### WHAT IS EXPECTED
Print, word for word, the opening line of the data below and every line after it through the line that contains "SEE ALSO [59, 944]", but not the pictures.

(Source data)
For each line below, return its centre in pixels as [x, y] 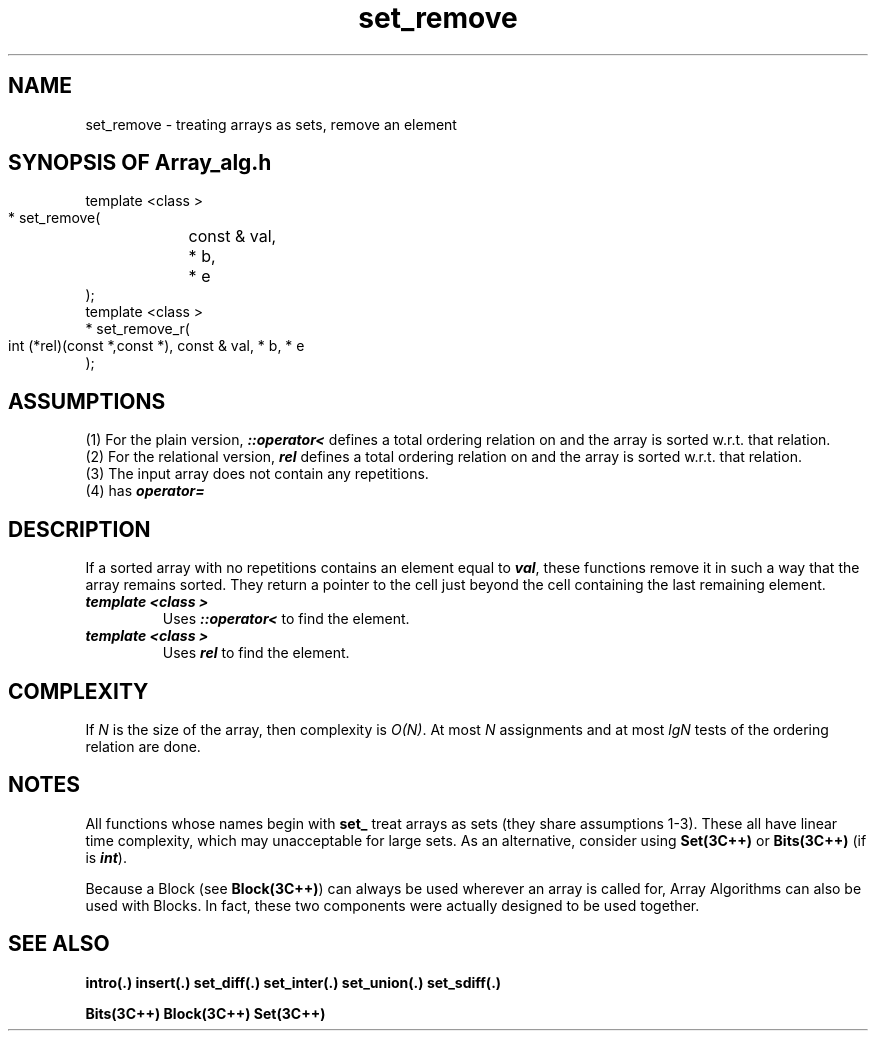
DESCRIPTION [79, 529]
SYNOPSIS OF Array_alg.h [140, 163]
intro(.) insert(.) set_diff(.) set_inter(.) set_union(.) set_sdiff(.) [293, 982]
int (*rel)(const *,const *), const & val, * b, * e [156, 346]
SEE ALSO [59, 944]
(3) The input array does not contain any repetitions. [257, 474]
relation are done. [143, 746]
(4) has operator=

### SOLUTION
For each line below, return its centre in pixels as [x, y] 
DESCRIPTION [79, 529]
SYNOPSIS OF Array_alg.h [140, 163]
intro(.) insert(.) set_diff(.) set_inter(.) set_union(.) set_sdiff(.) [293, 982]
int (*rel)(const *,const *), const & val, * b, * e [156, 346]
SEE ALSO [59, 944]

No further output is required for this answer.